I look for the newspaper panel authored by L. K. Hanson entitled: You Don’t Say.  It usually touches on a contradiction or conundrum found in the quotes of eminent or obscure persons from history as stated in some publication or speech.  The June panel for 2014 includes the cartoonist image of a man (accenting the head) with the figure offering through broad open mouth and many more teeth than any human being ever had, giving advice emanating from a quotation in the writings of Herbert Read (1893-1968) here copied: One of the most curious characteristics of this people [Americans] is their complete misunderstanding of democracy.

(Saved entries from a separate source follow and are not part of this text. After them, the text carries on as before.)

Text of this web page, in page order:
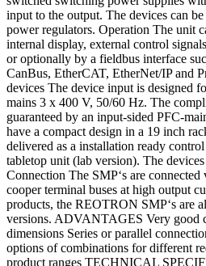
input to the output. The devices can
power regulators. Operation The unit
internal display, external control
or optionally by a fieldbus interface
CanBus, EtherCAT, EtherNet/IP and
devices The device input is designed
mains 3 x 400 V, 50/60 Hz. The
guaranteed by an input-sided PFC-
have a compact design in a 19 inch
delivered as a installation ready
tabletop unit (lab version). The
Connection The SMP‘s are
cooper terminal buses at high output
products, the REOTRON SMP‘s are
versions. ADVANTAGES Very good
dimensions Series or parallel
options of combinations for different
product ranges TECHNICAL
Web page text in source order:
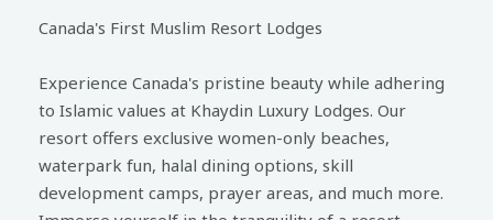
Canada's First Muslim Resort Lodges
Experience Canada's pristine beauty while adhering
to Islamic values at Khaydin Luxury Lodges. Our
resort offers exclusive women-only beaches,
waterpark fun, halal dining options, skill
development camps, prayer areas, and much more.
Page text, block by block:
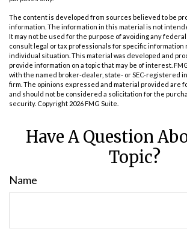
The content is developed from sources believed to be
information. The information in this material is not
It may not be used for the purpose of avoiding any
consult legal or tax professionals for specific information
individual situation. This material was developed and
provide information on a topic that may be of interest.
with the named broker-dealer, state- or SEC-registered
firm. The opinions expressed and material provided are
and should not be considered a solicitation for the
security. Copyright 2026 FMG Suite.
Have A Question
Topic?
Name
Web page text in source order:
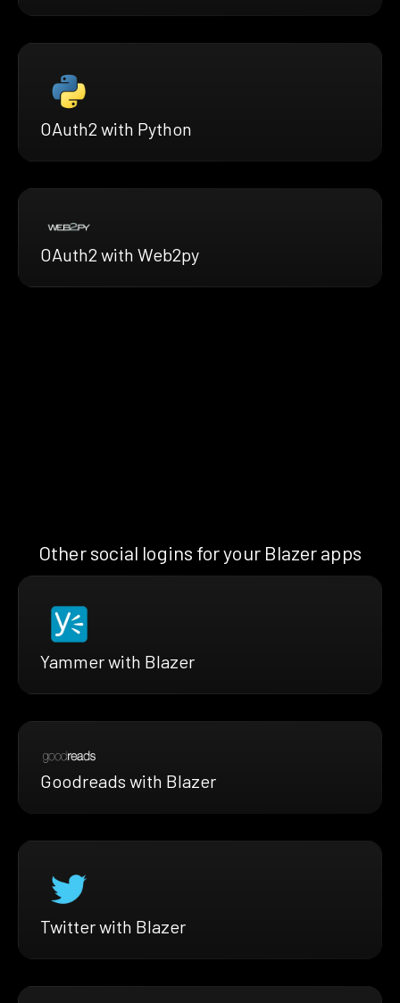
OAuth2 with Python
OAuth2 with Web2py
Other social logins for your Blazer apps
Yammer with Blazer
Goodreads with Blazer
Twitter with Blazer
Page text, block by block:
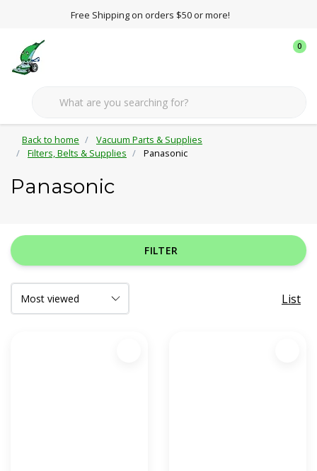
Free Shipping on orders $50 or more!
0
Back to home
Vacuum Parts & Supplies
Filters, Belts & Supplies
Panasonic
Panasonic
FILTER
List
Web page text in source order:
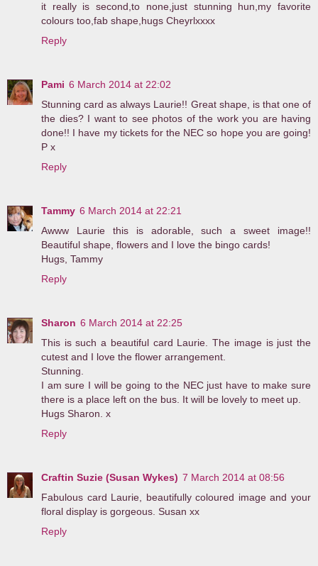
it really is second,to none,just stunning hun,my favorite
colours too,fab shape,hugs Cheyrlxxxx
Reply
Pami 6 March 2014 at 22:02
Stunning card as always Laurie!! Great shape, is that one of
the dies? I want to see photos of the work you are having
done!! I have my tickets for the NEC so hope you are going!
P x
Reply
Tammy 6 March 2014 at 22:21
Awww Laurie this is adorable, such a sweet image!!
Beautiful shape, flowers and I love the bingo cards!
Hugs, Tammy
Reply
Sharon 6 March 2014 at 22:25
This is such a beautiful card Laurie. The image is just the
cutest and I love the flower arrangement.
Stunning.
I am sure I will be going to the NEC just have to make sure
there is a place left on the bus. It will be lovely to meet up.
Hugs Sharon. x
Reply
Craftin Suzie (Susan Wykes) 7 March 2014 at 08:56
Fabulous card Laurie, beautifully coloured image and your
floral display is gorgeous. Susan xx
Reply
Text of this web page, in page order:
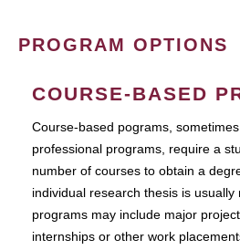
PROGRAM OPTIONS
COURSE-BASED
Course-based pograms,
professional programs, require a
number of courses to obtain a
individual research thesis is
programs may include major
internships or other work
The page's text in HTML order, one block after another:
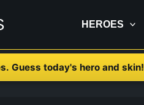
HEROES
Guess today's hero and skin!

They do not believe in equality, but in “equality of opportunity.”  They confess that again & again, with pride, without realizing that “equality of opportunity” is merely the law of the jungle, that they are not egalitarians, but opportunists . . . With this the figure in the panel states: I stand before you today because I was given the OPPORTUNITY to buy, claw, and finagle my way to where I am!  And you can do the same if you really want it, friends! Yes! Yes!  Are Read and Hanson serving us with truth, or is the element of truth (requiring more words for clarity) to be mined from the dark statements suggested in the material, lost in the overstatements, or assumption of unproved, universal belief in some buffoonery?

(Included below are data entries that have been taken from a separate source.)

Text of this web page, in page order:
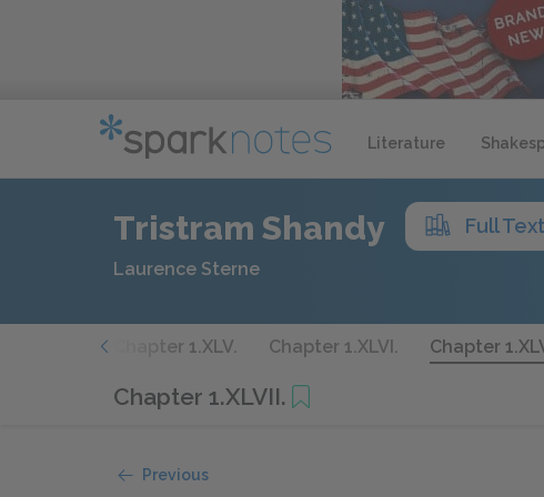
Literature
Tristram Shandy Full Text
Laurence Sterne
Chapter 1.XLV. Chapter 1.XLVI. Chapter
Chapter 1.XLVII.
Previous
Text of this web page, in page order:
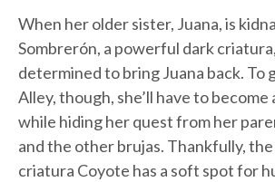
When her older sister, Juana, is
Sombrerón, a powerful dark
determined to bring Juana back. To
Alley, though, she’ll have to
while hiding her quest from her
and the other brujas. Thankfully,
criatura Coyote has a soft spot for
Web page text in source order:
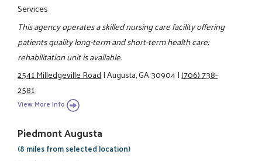
Services
This agency operates a skilled nursing care facility offering
patients quality long-term and short-term health care;
rehabilitation unit is available.
2541 Milledgeville Road|Augusta, GA 30904|(706) 738-
2581
View More Info
Piedmont Augusta
(8 miles from selected location)
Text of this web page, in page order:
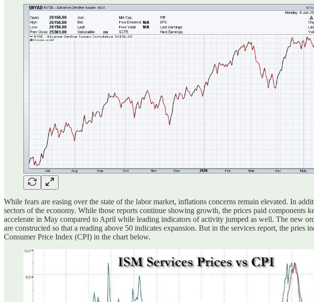
While fears are easing over the state of the labor market, inflations concerns remain elevated. In
sectors of the economy. While those reports continue showing growth, the prices paid
accelerate in May compared to April while leading indicators of activity jumped as well. The new
are constructed so that a reading above 50 indicates expansion. But in the services report, the
Consumer Price Index (CPI) in the chart below.
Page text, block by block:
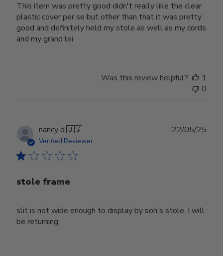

Do all Americans believe freedom is so identified?  Do even a meaningful percentage of Americans believe it?  From my experience I assume most persons would define their freedom as doing what they want to do without hurting anyone else.  The law of the jungle has no reflective thought control in it, no external controls, like law, to govern it, no meaningful threats within the species, and other features of the differences between human and animal life removes the analogy as a sweeping opinion without support.  We misunderstand animals when we relate their clawing to evil actions within their species.  It takes a reflective mind to finagle.  We can easily continue to analyze the poverty and misdirection of the thoughts of the words of the panel.  That some persons claw and finagle, and worse, we do not deny.  It is highly unlikely that they would offer speeches supporting the ill conduct and disrespect for their specie, and also for those who see freedom of opportunity as motive for effort to accomplish meaning for themselves and society.  Freedom of opportunity, a subdivision of the freedom genre, is motivating in promise, is protected by law, and is not limited by chiefs, kings, dictators favoring their friends and family so causing limitation in opportunity for other citizens developing their talents for social achievement.  Certainly there are varied ideas of equality, some with greater truth in them than in others, but moves toward equality extensions continue.  We are grateful for Scripture that offers divine freedom to those whom God frees.